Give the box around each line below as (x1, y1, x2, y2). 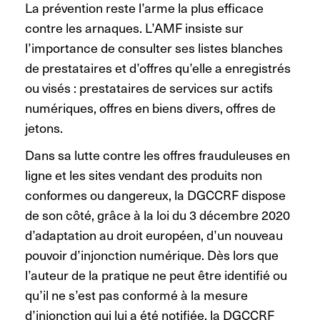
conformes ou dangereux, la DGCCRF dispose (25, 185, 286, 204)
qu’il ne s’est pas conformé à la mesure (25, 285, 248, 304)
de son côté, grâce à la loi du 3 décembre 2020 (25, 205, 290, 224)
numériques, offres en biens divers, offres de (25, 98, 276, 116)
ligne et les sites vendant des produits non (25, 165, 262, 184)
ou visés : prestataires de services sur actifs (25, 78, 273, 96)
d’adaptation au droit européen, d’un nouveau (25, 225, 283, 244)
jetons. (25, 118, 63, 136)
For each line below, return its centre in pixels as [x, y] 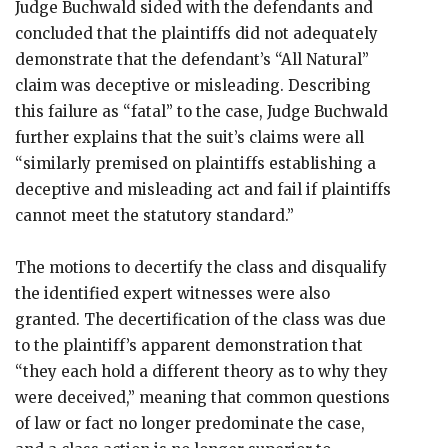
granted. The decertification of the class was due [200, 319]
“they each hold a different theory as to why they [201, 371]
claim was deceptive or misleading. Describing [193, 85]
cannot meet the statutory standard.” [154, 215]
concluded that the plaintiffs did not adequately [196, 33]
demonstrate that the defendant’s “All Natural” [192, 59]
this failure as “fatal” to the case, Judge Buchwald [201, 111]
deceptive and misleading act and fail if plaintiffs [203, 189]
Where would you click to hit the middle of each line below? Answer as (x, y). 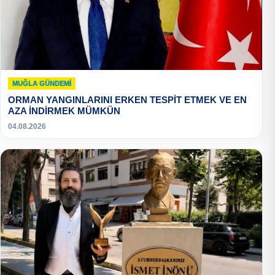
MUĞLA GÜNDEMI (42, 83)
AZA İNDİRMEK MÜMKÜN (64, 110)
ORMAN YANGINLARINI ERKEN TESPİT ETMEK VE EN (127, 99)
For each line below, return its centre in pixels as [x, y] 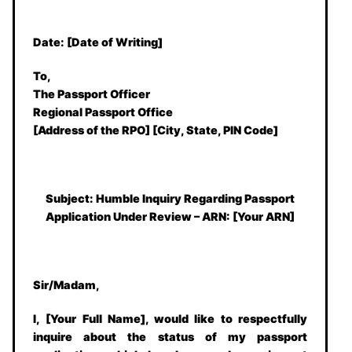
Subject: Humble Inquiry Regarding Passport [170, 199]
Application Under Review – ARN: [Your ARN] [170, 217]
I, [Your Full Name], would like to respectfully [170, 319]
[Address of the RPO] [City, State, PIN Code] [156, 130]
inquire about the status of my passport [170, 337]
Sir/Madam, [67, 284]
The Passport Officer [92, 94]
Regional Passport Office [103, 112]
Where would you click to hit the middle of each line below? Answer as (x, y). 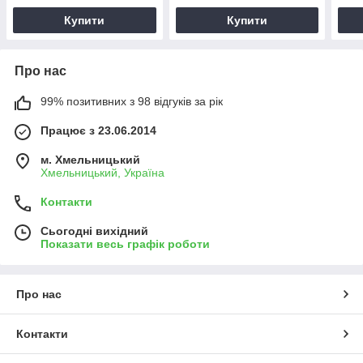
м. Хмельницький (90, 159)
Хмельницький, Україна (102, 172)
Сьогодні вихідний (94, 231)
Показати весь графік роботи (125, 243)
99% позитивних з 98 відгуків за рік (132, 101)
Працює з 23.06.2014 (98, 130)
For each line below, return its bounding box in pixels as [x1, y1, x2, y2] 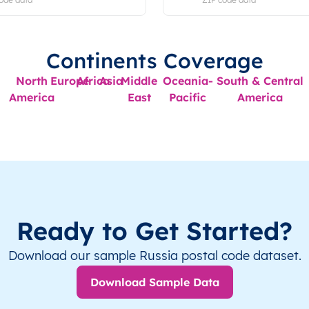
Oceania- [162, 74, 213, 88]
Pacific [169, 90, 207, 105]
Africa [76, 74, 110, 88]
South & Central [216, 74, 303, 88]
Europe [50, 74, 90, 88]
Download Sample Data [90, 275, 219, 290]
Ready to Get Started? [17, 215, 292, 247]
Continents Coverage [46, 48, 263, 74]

**EXERCISE DETAILS**
Pictures aside, print exactly the lines above starting with the one containing "The Passport Officer [92, 94]" and going on through the one containing "Показати весь графік роботи (125, 243)".

**SOLUTION FOR THIS TASK**
The Passport Officer [92, 94]
Regional Passport Office [103, 112]
Where would you click to hit the middle of each line below? Answer as (x, y). 
м. Хмельницький (90, 159)
Хмельницький, Україна (102, 172)
Сьогодні вихідний (94, 231)
Показати весь графік роботи (125, 243)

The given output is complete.